Tue Sep 19 11:02:56 EEST 2017

2017-09-19 4:09 GMT+02:00 James Almer <jamrial at gmail.com>:

> On 9/18/2017 10:41 PM, Thomas Mundt wrote:
> > I tried to set up MIPS compiler for two days on windows and linux without
> > success.
> > Now I try it blind.

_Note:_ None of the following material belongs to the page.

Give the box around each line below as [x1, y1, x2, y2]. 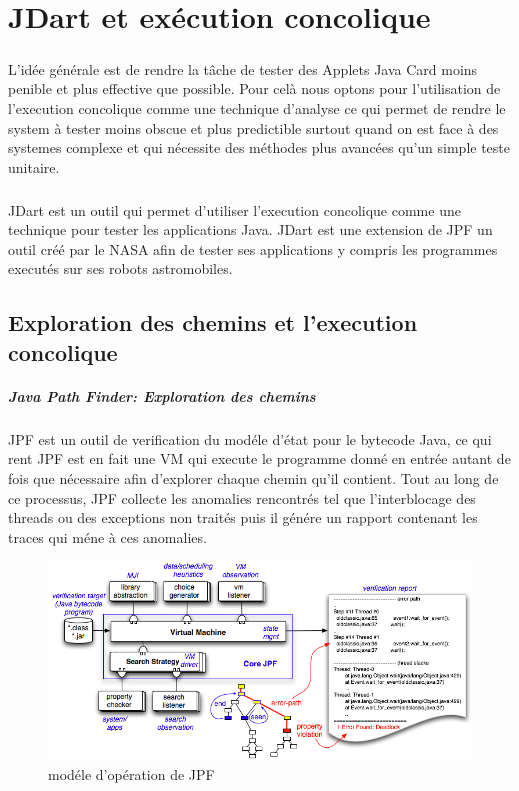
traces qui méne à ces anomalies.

This solution is based on the first suggestion James
> > gave me at IRC.
> > There might be room for improvement and an alternative solution with
> > AV_RL16() / AV_WL16().
> > I used av_le2ne16() because it will be ignored for little endian.
> >
> > Regards,
> > Thomas
>
> > From a2be5859266b1a2f7048b81ced6770ab4b90a5a4 Mon Sep 17 00:00:00 2001
> > From: Thomas Mundt <tmundt75 at gmail.com>
> > Date: Tue, 19 Sep 2017 00:25:25 +0200
> > Subject: [PATCH 3/3 v2] avfilter/interlace: add support for 10 and 12 bit
> >
> > Signed-off-by: Thomas Mundt <tmundt75 at gmail.com>
> > ---
> >  libavfilter/interlace.h                        |  5 +-
> >  libavfilter/tinterlace.h                       |  5 +-
> >  libavfilter/vf_interlace.c                     | 92
> ++++++++++++++++++++++----
> >  libavfilter/vf_tinterlace.c                    | 73 ++++++++++++++++++--
> >  libavfilter/x86/vf_interlace.asm               | 80
> ++++++++++++++++++++--
> >  libavfilter/x86/vf_interlace_init.c            | 51 ++++++++++----
> >  libavfilter/x86/vf_tinterlace_init.c           | 51 ++++++++++----
> >  tests/ref/fate/filter-pixfmts-tinterlace_cvlpf | 11 +++
> >  tests/ref/fate/filter-pixfmts-tinterlace_merge | 11 +++
> >  tests/ref/fate/filter-pixfmts-tinterlace_pad   | 11 +++
> >  tests/ref/fate/filter-pixfmts-tinterlace_vlpf  | 11 +++
> >  11 files changed, 345 insertions(+), 56 deletions(-)
> >
> > diff --git a/libavfilter/interlace.h b/libavfilter/interlace.h
> > index 2101b79..90a0198 100644
> > --- a/libavfilter/interlace.h
> > +++ b/libavfilter/interlace.h
> > @@ -25,9 +25,11 @@
> >  #ifndef AVFILTER_INTERLACE_H
> >  #define AVFILTER_INTERLACE_H
> >
> > +#include "libavutil/bswap.h"
> >  #include "libavutil/common.h"
> >  #include "libavutil/imgutils.h"
> >  #include "libavutil/opt.h"
> > +#include "libavutil/pixdesc.h"
> >
> >  #include "avfilter.h"
> >  #include "formats.h"
> > @@ -55,8 +57,9 @@ typedef struct InterlaceContext {
> >      enum ScanMode scan;    // top or bottom field first scanning
> >      int lowpass;           // enable or disable low pass filtering
> >      AVFrame *cur, *next;   // the two frames from which the new one is
> obtained
> > +    const AVPixFmtDescriptor *csp;
> >      void (*lowpass_line)(uint8_t *dstp, ptrdiff_t linesize, const
> uint8_t *srcp,
> > -                         ptrdiff_t mref, ptrdiff_t pref);
> > +                         ptrdiff_t mref, ptrdiff_t pref, int clip_max);
> >  } InterlaceContext;
> >
> >  void ff_interlace_init_x86(InterlaceContext *interlace);
> > diff --git a/libavfilter/tinterlace.h b/libavfilter/tinterlace.h
> > index cc13a6c..b5c39aa 100644
> > --- a/libavfilter/tinterlace.h
> > +++ b/libavfilter/tinterlace.h
> > @@ -27,7 +27,9 @@
> >  #ifndef AVFILTER_TINTERLACE_H
> >  #define AVFILTER_TINTERLACE_H
> >
> > +#include "libavutil/bswap.h"
> >  #include "libavutil/opt.h"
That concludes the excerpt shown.